Saved entries:
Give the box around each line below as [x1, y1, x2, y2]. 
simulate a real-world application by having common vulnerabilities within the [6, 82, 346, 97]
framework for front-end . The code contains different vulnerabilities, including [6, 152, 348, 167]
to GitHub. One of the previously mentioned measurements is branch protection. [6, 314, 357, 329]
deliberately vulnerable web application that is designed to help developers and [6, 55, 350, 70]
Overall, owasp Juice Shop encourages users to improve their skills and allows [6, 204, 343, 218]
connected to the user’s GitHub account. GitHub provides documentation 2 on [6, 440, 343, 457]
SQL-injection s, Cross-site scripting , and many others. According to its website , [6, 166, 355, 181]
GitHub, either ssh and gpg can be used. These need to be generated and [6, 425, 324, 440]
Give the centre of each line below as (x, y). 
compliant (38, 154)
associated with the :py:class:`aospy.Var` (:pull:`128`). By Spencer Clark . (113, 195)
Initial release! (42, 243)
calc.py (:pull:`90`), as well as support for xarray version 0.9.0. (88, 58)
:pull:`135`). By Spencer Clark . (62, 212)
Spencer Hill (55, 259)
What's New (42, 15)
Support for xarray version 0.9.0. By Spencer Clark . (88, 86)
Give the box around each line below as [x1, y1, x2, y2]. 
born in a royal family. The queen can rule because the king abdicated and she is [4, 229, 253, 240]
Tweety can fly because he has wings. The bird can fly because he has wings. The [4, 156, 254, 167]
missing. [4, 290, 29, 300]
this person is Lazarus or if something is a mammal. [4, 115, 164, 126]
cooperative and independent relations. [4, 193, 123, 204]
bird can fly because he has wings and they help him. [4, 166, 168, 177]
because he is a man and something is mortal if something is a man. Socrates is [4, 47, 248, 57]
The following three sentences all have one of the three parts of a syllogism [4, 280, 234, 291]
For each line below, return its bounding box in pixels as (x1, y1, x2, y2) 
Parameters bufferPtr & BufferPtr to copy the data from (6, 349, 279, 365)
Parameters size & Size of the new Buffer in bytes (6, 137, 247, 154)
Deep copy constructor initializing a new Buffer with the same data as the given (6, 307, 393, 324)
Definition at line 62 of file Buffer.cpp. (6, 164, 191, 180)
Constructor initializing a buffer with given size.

DIRECTIONS —
Both end lines included, restate word for word the lines above from the line with "Support for xarray version 0.9.0. By" to the line with "The following three", and nothing else.

SOLUTION TO THE EXERCISE —
Support for xarray version 0.9.0. By Spencer Clark . (88, 86)
Give the box around each line below as [x1, y1, x2, y2]. 
born in a royal family. The queen can rule because the king abdicated and she is [4, 229, 253, 240]
Tweety can fly because he has wings. The bird can fly because he has wings. The [4, 156, 254, 167]
missing. [4, 290, 29, 300]
this person is Lazarus or if something is a mammal. [4, 115, 164, 126]
cooperative and independent relations. [4, 193, 123, 204]
bird can fly because he has wings and they help him. [4, 166, 168, 177]
because he is a man and something is mortal if something is a man. Socrates is [4, 47, 248, 57]
The following three sentences all have one of the three parts of a syllogism [4, 280, 234, 291]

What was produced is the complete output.